# Chest just won't get stronger.



## vtec_yo (Nov 30, 2011)

As title, I've made continuous good strength gains so far in every body part except my chest which has reached a definate plateau. Any suggestions?

Currently do chest and tris and for chest I do:

Incline db 3 x 8-10

Flat db 3 x 8-10

Cable Flys 2 x 8-10 or 2 x 15-20.

Thanks


----------



## tony10 (Oct 15, 2009)

how long you been training?

try this. http://www.muscleandstrength.com/workouts/28-plateau-busting-chest-workout.html


----------



## Guest (Feb 29, 2012)

Try doing dips, decline bar and db fly's


----------



## vtec_yo (Nov 30, 2011)

Dips ****ed up my rotator cuff [supra spinatus] tendon before xmas so I'm a bit wary of them.

Heard mixed reviews of decline but will give it a go cheers.

Training "properly" for about 9 months. Before that I had a year off after rowing for a year with uni - very cardio intense, little - no weight training.

Chest has always been my weakest area. Not looking at AAS because I haven't been training long enough to "need" them.


----------



## xpower (Jul 28, 2009)

Decline BB warmup then 2x10-12

Flat DB 2x10-12

Incline fly 2x10-12

Also do you do tris first or second?


----------



## vtec_yo (Nov 30, 2011)

Always second.

Why 2 sets out of curiosity? Pack on the weight not the reps?


----------



## xpower (Jul 28, 2009)

vtec_yo said:


> Always second.
> 
> Why 2 sets out of curiosity? Pack on the weight not the reps?


 Just a different approach.

Short rests (30secs to a minute max)

Do chest first so the tris aint fried when pressing.

I also prefer to do

chest/bis

back/tris

so they muscle groups get hit directly & indirectly on different days


----------



## vtec_yo (Nov 30, 2011)

May try that split starting next week then as I've done chest / tris Monday already. I meant I do chest first too.

Cheers for the advice, I'll try chest / bis and back / tris for a month and see what happens.


----------



## kev1 (Nov 11, 2010)

forget decline, incline bb and db, flat press (alternate db,bb weekly) flat db flys! worked for over 20 people i've trained and dont be afraid of dropping to 5-6 reps for strength.

also after first exercise incline bb doing a warm up four working sets go straight into incline db at your heaviest for 6-8 reps same with flat after


----------



## eezy1 (Dec 14, 2010)

try starting off with flies to pre-exhaust then hit ur press


----------



## vtec_yo (Nov 30, 2011)

Cheers lads.

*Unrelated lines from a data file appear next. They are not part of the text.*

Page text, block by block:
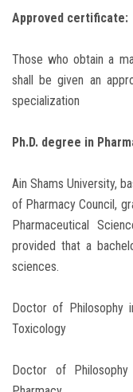
Approved certificate:
Those who obtain a
shall be given an
specialization
Ph.D. degree in
Ain Shams University,
of Pharmacy Council,
Pharmaceutical
provided that a
sciences.
Doctor of Philosophy
Toxicology
Doctor of
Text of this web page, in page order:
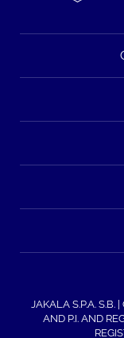
JAKALA S.P.A. S.B.
AND P.I. AND
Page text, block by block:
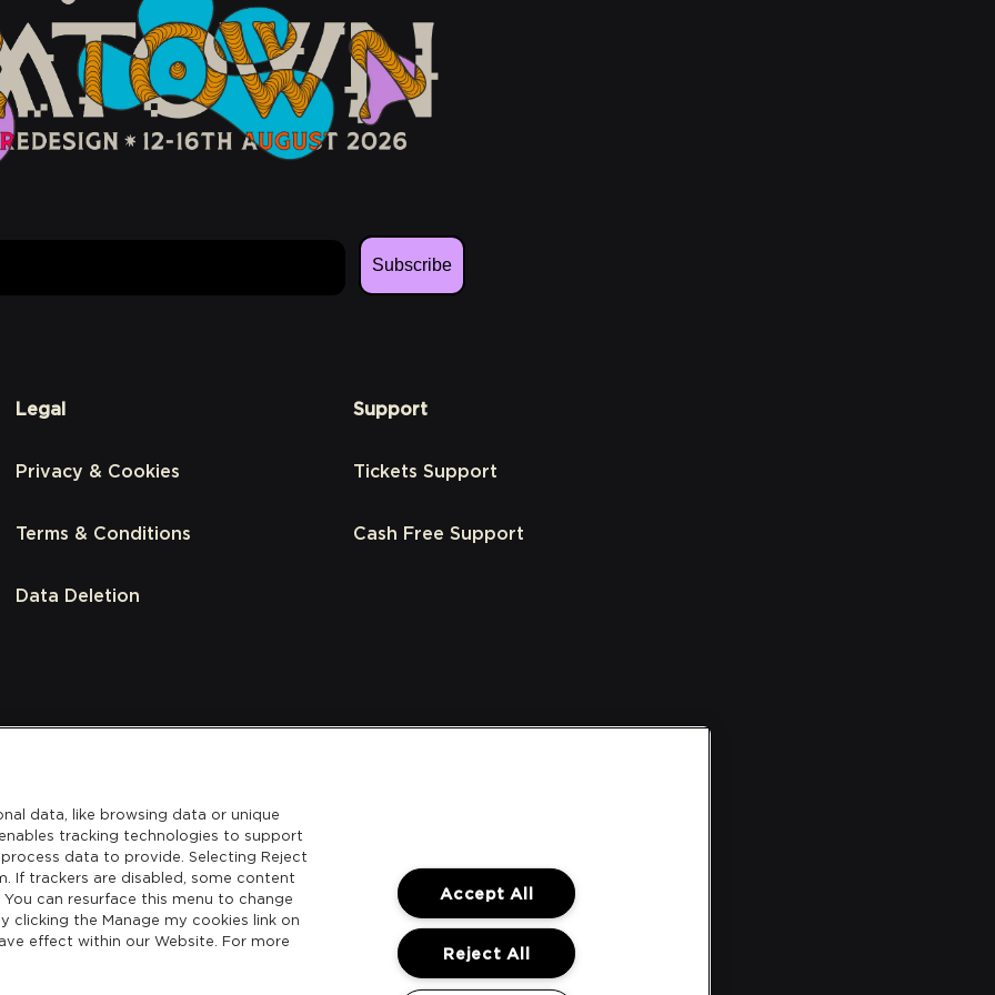
Subscribe
Legal
Privacy & Cookies
Terms & Conditions
Data Deletion
Support
Tickets Support
Cash Free Support
data, like browsing data or unique
tracking technologies to support
data to provide. Selecting Reject
If trackers are disabled, some content
can resurface this menu to change
the Manage my cookies link on
effect within our Website. For more
Accept All
Reject All
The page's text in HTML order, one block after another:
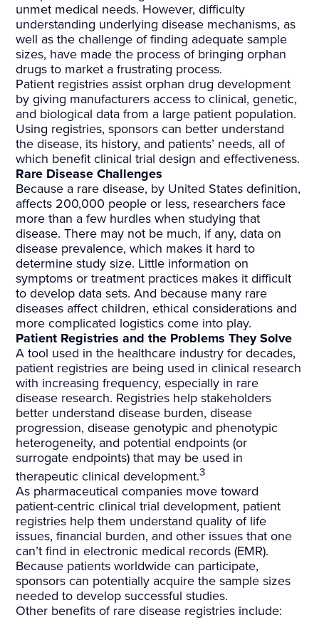
unmet medical needs. However, difficulty
understanding underlying disease mechanisms, as
well as the challenge of finding adequate sample
sizes, have made the process of bringing orphan
drugs to market a frustrating process.
Patient registries assist orphan drug development
by giving manufacturers access to clinical, genetic,
and biological data from a large patient population.
Using registries, sponsors can better understand
the disease, its history, and patients’ needs, all of
which benefit clinical trial design and effectiveness.
Rare Disease Challenges
Because a rare disease, by United States definition,
affects 200,000 people or less, researchers face
more than a few hurdles when studying that
disease. There may not be much, if any, data on
disease prevalence, which makes it hard to
determine study size. Little information on
symptoms or treatment practices makes it difficult
to develop data sets. And because many rare
diseases affect children, ethical considerations and
more complicated logistics come into play.
Patient Registries and the Problems They Solve
A tool used in the healthcare industry for decades,
patient registries are being used in clinical research
with increasing frequency, especially in rare
disease research. Registries help stakeholders
better understand disease burden, disease
progression, disease genotypic and phenotypic
heterogeneity, and potential endpoints (or
surrogate endpoints) that may be used in
therapeutic clinical development.3
As pharmaceutical companies move toward
patient-centric clinical trial development, patient
registries help them understand quality of life
issues, financial burden, and other issues that one
can’t find in electronic medical records (EMR).
Because patients worldwide can participate,
sponsors can potentially acquire the sample sizes
needed to develop successful studies.
Other benefits of rare disease registries include:
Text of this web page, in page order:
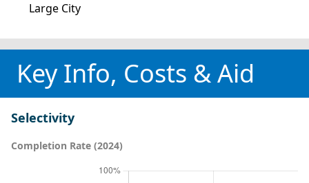
Large City
Key Info, Costs & Aid
Selectivity
Completion Rate (2024)
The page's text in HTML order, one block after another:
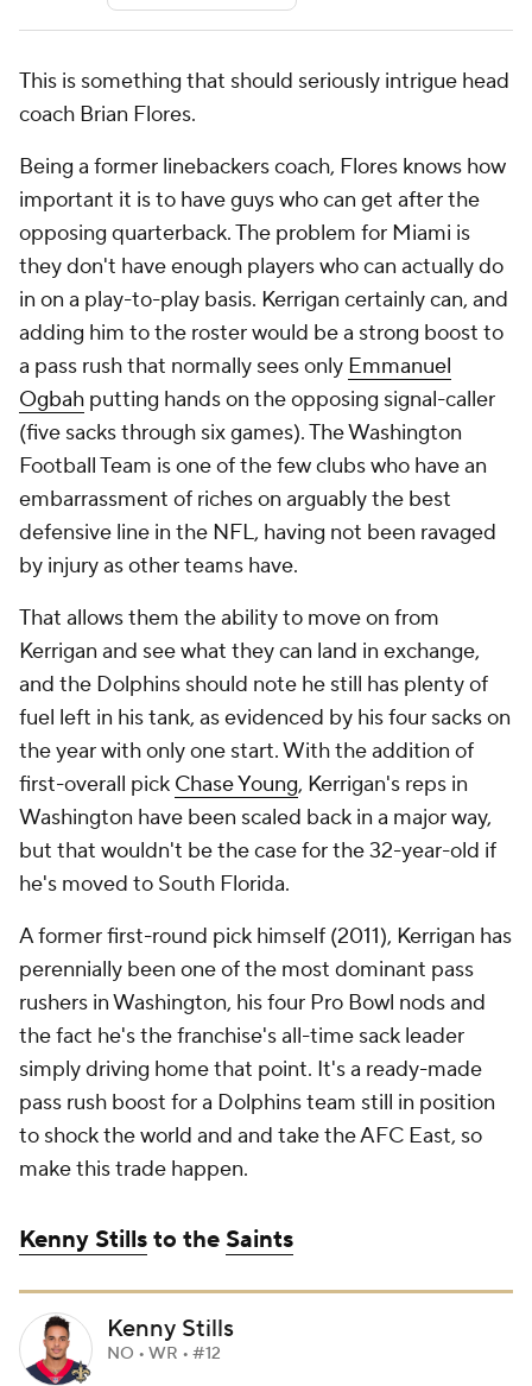
This is something that should seriously intrigue head
coach Brian Flores.
Being a former linebackers coach, Flores knows how
important it is to have guys who can get after the
opposing quarterback. The problem for Miami is
they don't have enough players who can actually do
in on a play-to-play basis. Kerrigan certainly can, and
adding him to the roster would be a strong boost to
a pass rush that normally sees only Emmanuel
Ogbah putting hands on the opposing signal-caller
(five sacks through six games). The Washington
Football Team is one of the few clubs who have an
embarrassment of riches on arguably the best
defensive line in the NFL, having not been ravaged
by injury as other teams have.
That allows them the ability to move on from
Kerrigan and see what they can land in exchange,
and the Dolphins should note he still has plenty of
fuel left in his tank, as evidenced by his four sacks on
the year with only one start. With the addition of
first-overall pick Chase Young, Kerrigan's reps in
Washington have been scaled back in a major way,
but that wouldn't be the case for the 32-year-old if
he's moved to South Florida.
A former first-round pick himself (2011), Kerrigan has
perennially been one of the most dominant pass
rushers in Washington, his four Pro Bowl nods and
the fact he's the franchise's all-time sack leader
simply driving home that point. It's a ready-made
pass rush boost for a Dolphins team still in position
to shock the world and and take the AFC East, so
make this trade happen.
Kenny Stillsto the Saints
Kenny Stills
NO • WR • #12
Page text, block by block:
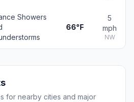
Showers
66°F
5
mph
NW
for nearby cities and major
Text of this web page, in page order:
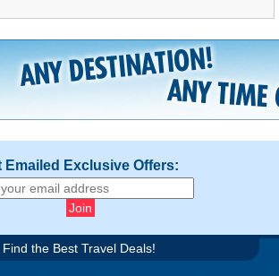
Emailed Exclusive Offers:
Find the Best Travel Deals!
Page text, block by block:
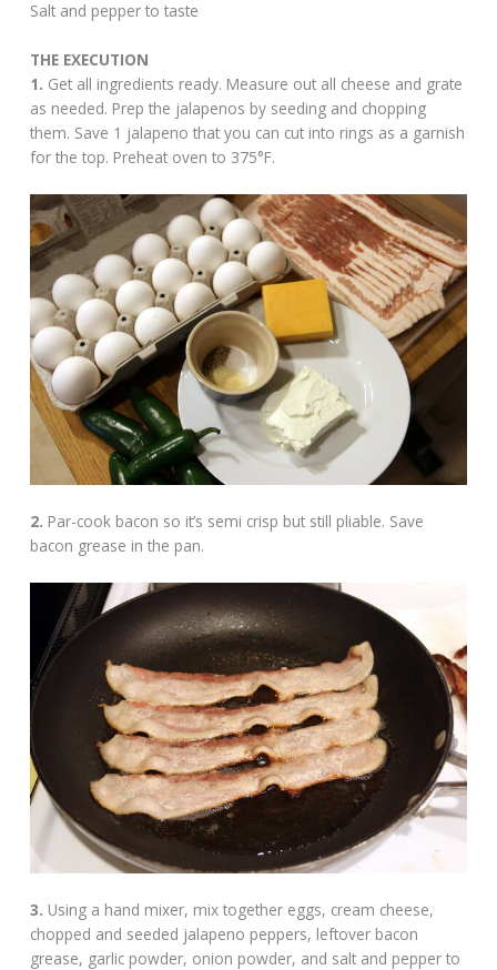
Salt and pepper to taste
THE EXECUTION
1. Get all ingredients ready. Measure out all cheese and grate
as needed. Prep the jalapenos by seeding and chopping
them. Save 1 jalapeno that you can cut into rings as a garnish
for the top. Preheat oven to 375°F.
2. Par-cook bacon so it’s semi crisp but still pliable. Save
bacon grease in the pan.
3. Using a hand mixer, mix together eggs, cream cheese,
chopped and seeded jalapeno peppers, leftover bacon
grease, garlic powder, onion powder, and salt and pepper to
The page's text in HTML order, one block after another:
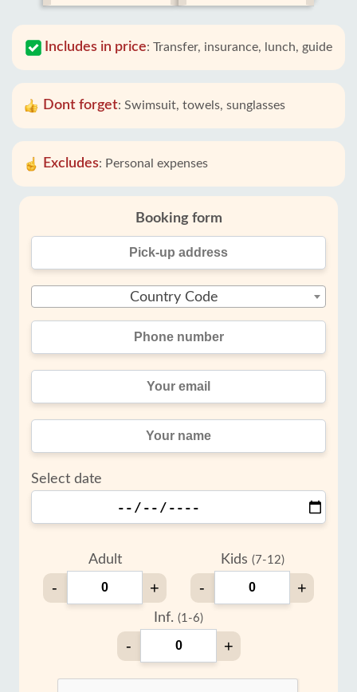
Includes in price: Transfer, insurance, lunch, guide
Dont forget: Swimsuit, towels, sunglasses
Excludes: Personal expenses
Booking form
Country Code
Select date
Adult
- +
Kids (7-12)
- +
Inf. (1-6)
- +
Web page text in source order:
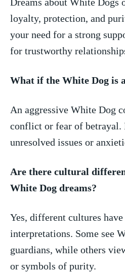
loyalty, protection, and
your need ⁣for a ​strong
for trustworthy
What if the ⁤White Dog is
An aggressive White Dog
conflict or fear of
unresolved ‍issues or
Are there cultural
White Dog dreams?
Yes, different ‍cultures
interpretations. ⁢Some see
⁣guardians,⁣ while others
or symbols of purity.
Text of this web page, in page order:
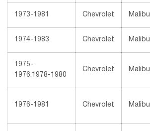
1973-1981 Chevrolet Malibu
1974-1983 Chevrolet Malibu
1975-
1976,1978-1980
Chevrolet Malibu
1976-1981 Chevrolet Malibu
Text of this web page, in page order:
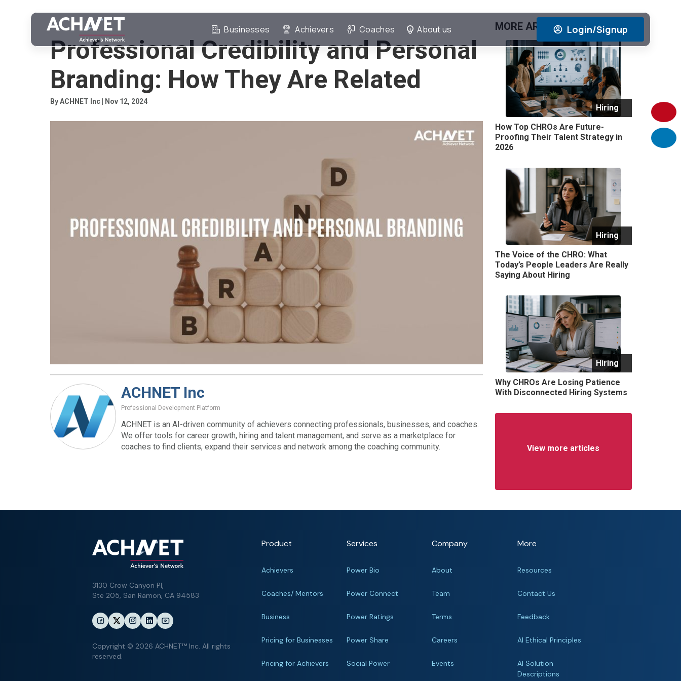
Businesses Achievers Coaches About us Login/Signup
PROFESSIONAL CREDIBILITY
Professional Credibility and Personal
Branding: How They Are Related
By ACHNET Inc | Nov 12, 2024
ACHNET Inc
Professional Development Platform
ACHNET is an AI-driven community of achievers connecting professionals, businesses, and coaches.
We offer tools for career growth, hiring and talent management, and serve as a marketplace for
coaches to find clients, expand their services and network among the coaching community.
MORE ARTICLES View All
Hiring
How Top CHROs Are Future-
Proofing Their Talent Strategy in
2026
Hiring
The Voice of the CHRO: What
Today’s People Leaders Are Really
Saying About Hiring
Hiring
Why CHROs Are Losing Patience
With Disconnected Hiring Systems
View more articles
3130 Crow Canyon Pl,
Ste 205, San Ramon, CA 94583
Copyright © 2026 ACHNET™ Inc. All rights
reserved.
Product
Achievers
Coaches/ Mentors
Business
Pricing for Businesses
Pricing for Achievers
Services
Power Bio
Power Connect
Power Ratings
Power Share
Social Power
Company
About
Team
Terms
Careers
Events
More
Resources
Contact Us
Feedback
AI Ethical Principles
AI Solution
Descriptions
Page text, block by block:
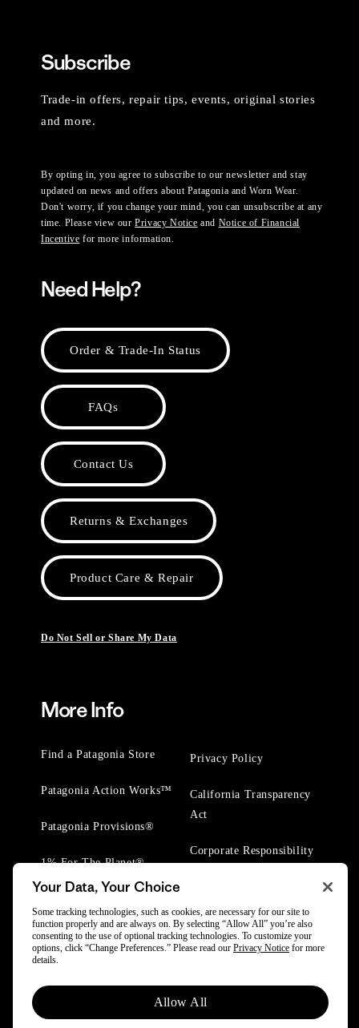
Subscribe
Trade-in offers, repair tips, events, original stories
and more.
By opting in, you agree to subscribe to our newsletter and stay
updated on news and offers about Patagonia and Worn Wear.
Don't worry, if you change your mind, you can unsubscribe at any
time. Please view ourPrivacy Notice and Notice of Financial
Incentive for more information.
Need Help?
Order & Trade-In Status
FAQs
Contact Us
Returns & Exchanges
Product Care & Repair
Do Not Sell or Share My Data
More Info
Find a Patagonia Store
Patagonia Action Works™
Patagonia Provisions®
1% For The Planet®
Privacy Policy
California Transparency
Act
Corporate Responsibility
© 2025 Patagonia, Inc. All Rights Reserved.
Powered by Trove.
Your Data, Your Choice
Some tracking technologies, such as cookies, are necessary for our site to
function properly and are always on. By selecting “Allow All” you’re also
consenting to the use of optional tracking technologies. To customize your
options, click “Change Preferences.” Please read our Privacy Notice for more
details.
Allow All
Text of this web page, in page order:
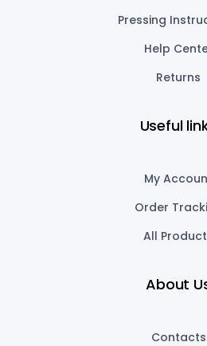
Pressing
Help
Returns
Useful
My
Order
All
About
Contacts
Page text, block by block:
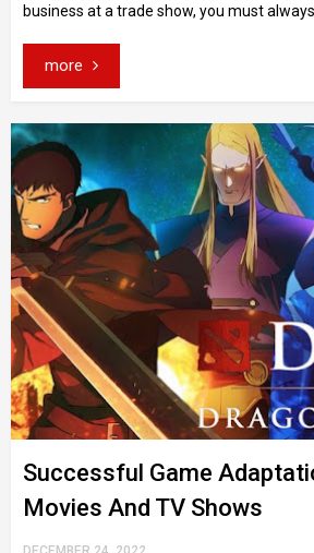
business at a trade show, you must
more
Successful Game
Movies And TV Shows
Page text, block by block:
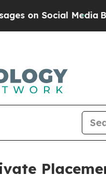
MediaBig Food
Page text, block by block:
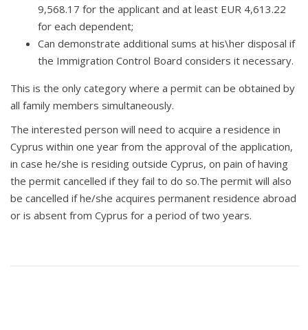
9,568.17 for the applicant and at least EUR 4,613.22
for each dependent;
Can demonstrate additional sums at his\her disposal if
the Immigration Control Board considers it necessary.
This is the only category where a permit can be obtained by
all family members simultaneously.
The interested person will need to acquire a residence in
Cyprus within one year from the approval of the application,
in case he/she is residing outside Cyprus, on pain of having
the permit cancelled if they fail to do so.The permit will also
be cancelled if he/she acquires permanent residence abroad
or is absent from Cyprus for a period of two years.
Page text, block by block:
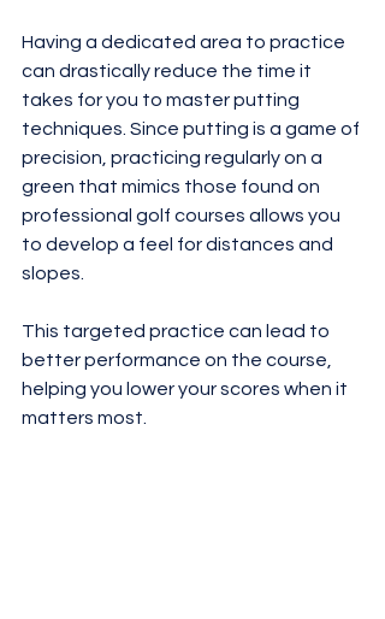
Having a dedicated area to practice
can drastically reduce the time it
takes for you to master putting
techniques. Since putting is a game of
precision, practicing regularly on a
green that mimics those found on
professional golf courses allows you
to develop a feel for distances and
slopes.
This targeted practice can lead to
better performance on the course,
helping you lower your scores when it
matters most.
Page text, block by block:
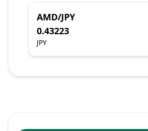
AMD/JPY
0.43223
JPY
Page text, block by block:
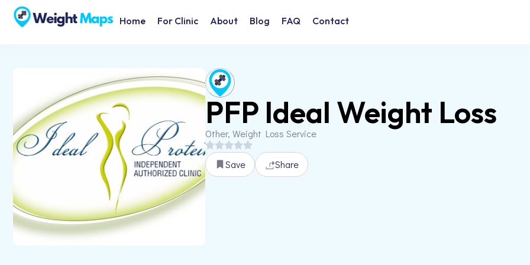
Home For Clinic About Blog FAQ Contact
PFP Ideal Weight Loss
Other, Weight Loss Service
Save Share
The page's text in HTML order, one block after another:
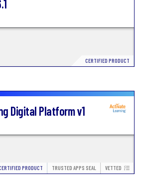
CERTIFIED PRODUCT
Digital Platformv1
PRODUCT TRUSTED APPS SEAL VETTED
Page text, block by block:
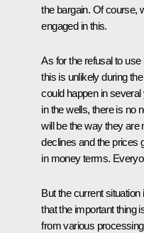
the bargain. Of course,
engaged in this.
As for the refusal to
this is unlikely during
could happen in
in the wells, there is no
will be the way they are
declines and the prices
in money terms.
But the current situation
that the important thing
from various
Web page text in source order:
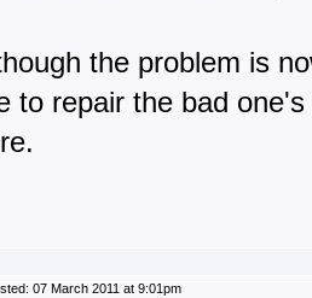
the problem is
to repair the bad
07 March 2011 at 9:01pm
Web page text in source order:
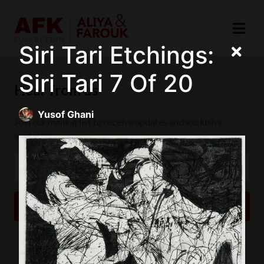
Siri Tari Etchings:
Siri Tari 7 Of 20
Yusof Ghani
Hear from us
Join our mailing list to receive updates and exclusive
invitations.
SUBSCRIBE
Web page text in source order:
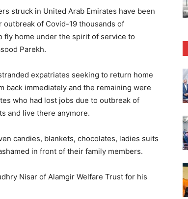
struck in United Arab Emirates have been
outbreak of Covid-19 thousands of
fly home under the spirit of service to
Parekh.
expatriates seeking to return home
back immediately and the remaining were
who had lost jobs due to outbreak of
and live there anymore.
candies, blankets, chocolates, ladies suits
in front of their family members.
Nisar of Alamgir Welfare Trust for his

Chest workout tomorrow so I'll put something together from the above and see how it goes. Will also be doing biceps as I did triceps on Monday with back as suggested in here somewhere.


----------



## Ash78 (Jul 11, 2011)

Drop the reps and increase the weight for a while to work on your strength. Aiming for 5 reps in a good place to start.


----------



## Ukmeathead (Dec 4, 2010)

My chest is the same but mines pretty strong just not big lol, Mine started growing when i started hitting 16sets on my chest 4 sets per exercise between 6-8 reps.


----------



## MattGriff (Aug 21, 2012)

kev1 said:


> forget decline, incline bb and db, flat press (alternate db,bb weekly) flat db flys! worked for over 20 people i've trained and dont be afraid of dropping to 5-6 reps for strength.
> 
> also after first exercise incline bb doing a warm up four working sets go straight into incline db at your heaviest for 6-8 reps same with flat after


----------



## 1Tonne (Jun 6, 2010)

Ummm...

Just gonna go out on a limb here...maybe bench properly?

Squeeze Lara together , pin shoulders back and down, arch chest upwards.

Focus on moving weight by contracting chest, not by pushing arms up.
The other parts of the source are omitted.